[Opening ENTRIES SHOWN section]

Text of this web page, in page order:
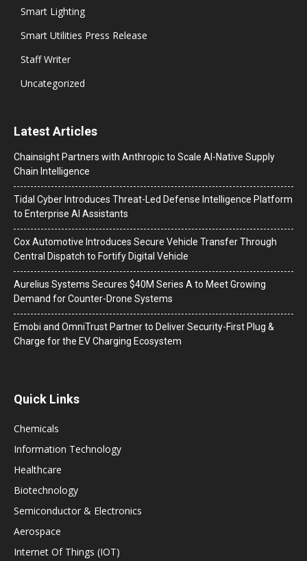
Smart Lighting
Smart Utilities Press Release
Staff Writer
Uncategorized
Latest Articles
Chainsight Partners with Anthropic to Scale AI-Native Supply
Chain Intelligence
Tidal Cyber Introduces Threat-Led Defense Intelligence Platform
to Enterprise AI Assistants
Cox Automotive Introduces Secure Vehicle Transfer Through
Central Dispatch to Fortify Digital Vehicle
Aurelius Systems Secures $40M Series A to Meet Growing
Demand for Counter-Drone Systems
Emobi and OmniTrust Partner to Deliver Security-First Plug &
Charge for the EV Charging Ecosystem
Quick Links
Chemicals
Information Technology
Healthcare
Biotechnology
Semiconductor & Electronics
Aerospace
Internet Of Things (IOT)
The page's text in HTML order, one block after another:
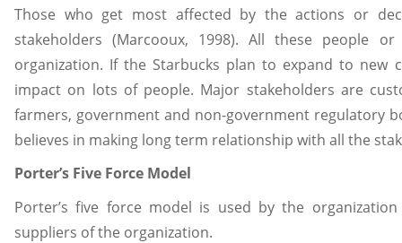
Those who get most affected by the actions or
stakeholders (Marcooux, 1998). All these people
organization. If the Starbucks plan to expand to
impact on lots of people. Major stakeholders are
farmers, government and non-government regulatory
believes in making long term relationship with all the
Porter’s Five Force Model
Porter’s five force model is used by the
suppliers of the organization.
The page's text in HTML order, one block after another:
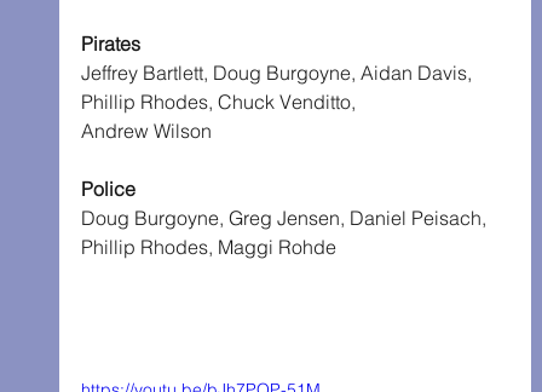
Pirates
Jeffrey Bartlett, Doug Burgoyne, Aidan Davis,
Phillip Rhodes, Chuck Venditto,
Andrew Wilson
Police
Doug Burgoyne, Greg Jensen, Daniel Peisach,
Phillip Rhodes, Maggi Rohde
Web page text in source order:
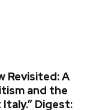
Revisited: A
and the
Digest:
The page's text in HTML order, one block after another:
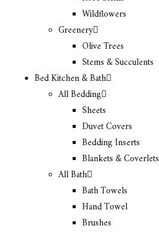
Wildflowers
Greenery
Olive Trees
Stems & Succulents
Bed Kitchen & Bath
All Bedding
Sheets
Duvet Covers
Bedding Inserts
Blankets & Coverlets
All Bath
Bath Towels
Hand Towel
Brushes
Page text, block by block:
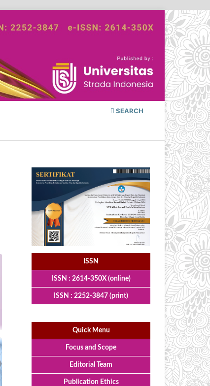
SEARCH
ISSN
ISSN : 2614-350X (online)
ISSN : 2252-3847 (print)
Quick Menu
Focus and Scope
Editorial Team
Publication Ethics
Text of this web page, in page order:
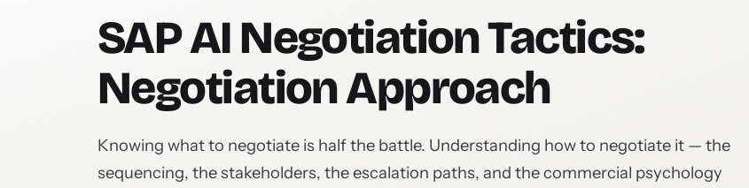
SAP AI Negotiation Tactics:
Negotiation Approach
Knowing what to negotiate is half the battle. Understanding how to negotiate it — the
sequencing, the stakeholders, the escalation paths, and the commercial psychology
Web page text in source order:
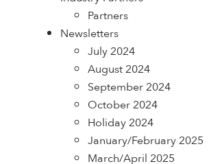
Partners
Newsletters
July 2024
August 2024
September 2024
October 2024
Holiday 2024
January/February 2025
March/April 2025
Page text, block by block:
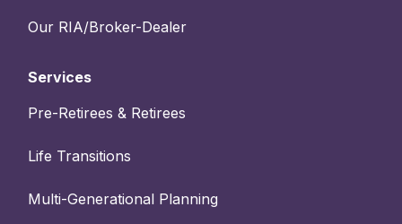
Our RIA/Broker-Dealer
Services
Pre-Retirees & Retirees
Life Transitions
Multi-Generational Planning
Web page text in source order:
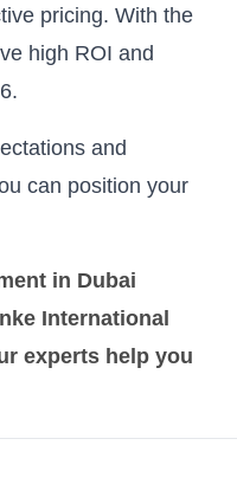
pricing. With the
high ROI and
and
can position your
in Dubai
International
experts help you
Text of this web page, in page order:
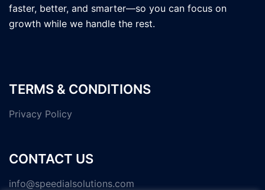
faster, better, and smarter—so you can focus on
growth while we handle the rest.
TERMS & CONDITIONS
Privacy Policy
CONTACT US
info@speedialsolutions.com
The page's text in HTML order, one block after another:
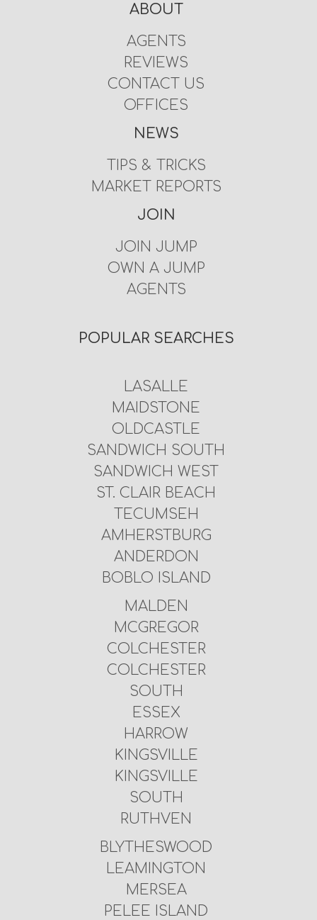
ABOUT
AGENTS
REVIEWS
CONTACT US
OFFICES
NEWS
TIPS & TRICKS
MARKET REPORTS
JOIN
JOIN JUMP
OWN A JUMP
AGENTS
POPULAR SEARCHES
LASALLE
MAIDSTONE
OLDCASTLE
SANDWICH SOUTH
SANDWICH WEST
ST. CLAIR BEACH
TECUMSEH
AMHERSTBURG
ANDERDON
BOBLO ISLAND
MALDEN
MCGREGOR
COLCHESTER
COLCHESTER
SOUTH
ESSEX
HARROW
KINGSVILLE
KINGSVILLE
SOUTH
RUTHVEN
BLYTHESWOOD
LEAMINGTON
MERSEA
PELEE ISLAND

[Closing ENTRIES SHOWN section]

- YOUR TASK -
Return every entry above exactly. Pictures stay out.

- TASK ANSWER -
Text of this web page, in page order:
Smart Lighting
Smart Utilities Press Release
Staff Writer
Uncategorized
Latest Articles
Chainsight Partners with Anthropic to Scale AI-Native Supply
Chain Intelligence
Tidal Cyber Introduces Threat-Led Defense Intelligence Platform
to Enterprise AI Assistants
Cox Automotive Introduces Secure Vehicle Transfer Through
Central Dispatch to Fortify Digital Vehicle
Aurelius Systems Secures $40M Series A to Meet Growing
Demand for Counter-Drone Systems
Emobi and OmniTrust Partner to Deliver Security-First Plug &
Charge for the EV Charging Ecosystem
Quick Links
Chemicals
Information Technology
Healthcare
Biotechnology
Semiconductor & Electronics
Aerospace
Internet Of Things (IOT)
The page's text in HTML order, one block after another:
Those who get most affected by the actions or
stakeholders (Marcooux, 1998). All these people
organization. If the Starbucks plan to expand to
impact on lots of people. Major stakeholders are
farmers, government and non-government regulatory
believes in making long term relationship with all the
Porter’s Five Force Model
Porter’s five force model is used by the
suppliers of the organization.
The page's text in HTML order, one block after another:
Pirates
Jeffrey Bartlett, Doug Burgoyne, Aidan Davis,
Phillip Rhodes, Chuck Venditto,
Andrew Wilson
Police
Doug Burgoyne, Greg Jensen, Daniel Peisach,
Phillip Rhodes, Maggi Rohde
Web page text in source order:
Revisited: A
and the
Digest:
The page's text in HTML order, one block after another:
Wildflowers
Greenery
Olive Trees
Stems & Succulents
Bed Kitchen & Bath
All Bedding
Sheets
Duvet Covers
Bedding Inserts
Blankets & Coverlets
All Bath
Bath Towels
Hand Towel
Brushes
Page text, block by block:
SEARCH
ISSN
ISSN : 2614-350X (online)
ISSN : 2252-3847 (print)
Quick Menu
Focus and Scope
Editorial Team
Publication Ethics
Text of this web page, in page order:
SAP AI Negotiation Tactics:
Negotiation Approach
Knowing what to negotiate is half the battle. Understanding how to negotiate it — the
sequencing, the stakeholders, the escalation paths, and the commercial psychology
Web page text in source order:
Partners
Newsletters
July 2024
August 2024
September 2024
October 2024
Holiday 2024
January/February 2025
March/April 2025
Page text, block by block:
Our RIA/Broker-Dealer
Services
Pre-Retirees & Retirees
Life Transitions
Multi-Generational Planning
Web page text in source order:
pricing. With the
high ROI and
and
can position your
in Dubai
International
experts help you
Text of this web page, in page order:
faster, better, and smarter—so you can focus on
growth while we handle the rest.
TERMS & CONDITIONS
Privacy Policy
CONTACT US
info@speedialsolutions.com
The page's text in HTML order, one block after another:
ABOUT
AGENTS
REVIEWS
CONTACT US
OFFICES
NEWS
TIPS & TRICKS
MARKET REPORTS
JOIN
JOIN JUMP
OWN A JUMP
AGENTS
POPULAR SEARCHES
LASALLE
MAIDSTONE
OLDCASTLE
SANDWICH SOUTH
SANDWICH WEST
ST. CLAIR BEACH
TECUMSEH
AMHERSTBURG
ANDERDON
BOBLO ISLAND
MALDEN
MCGREGOR
COLCHESTER
COLCHESTER
SOUTH
ESSEX
HARROW
KINGSVILLE
KINGSVILLE
SOUTH
RUTHVEN
BLYTHESWOOD
LEAMINGTON
MERSEA
PELEE ISLAND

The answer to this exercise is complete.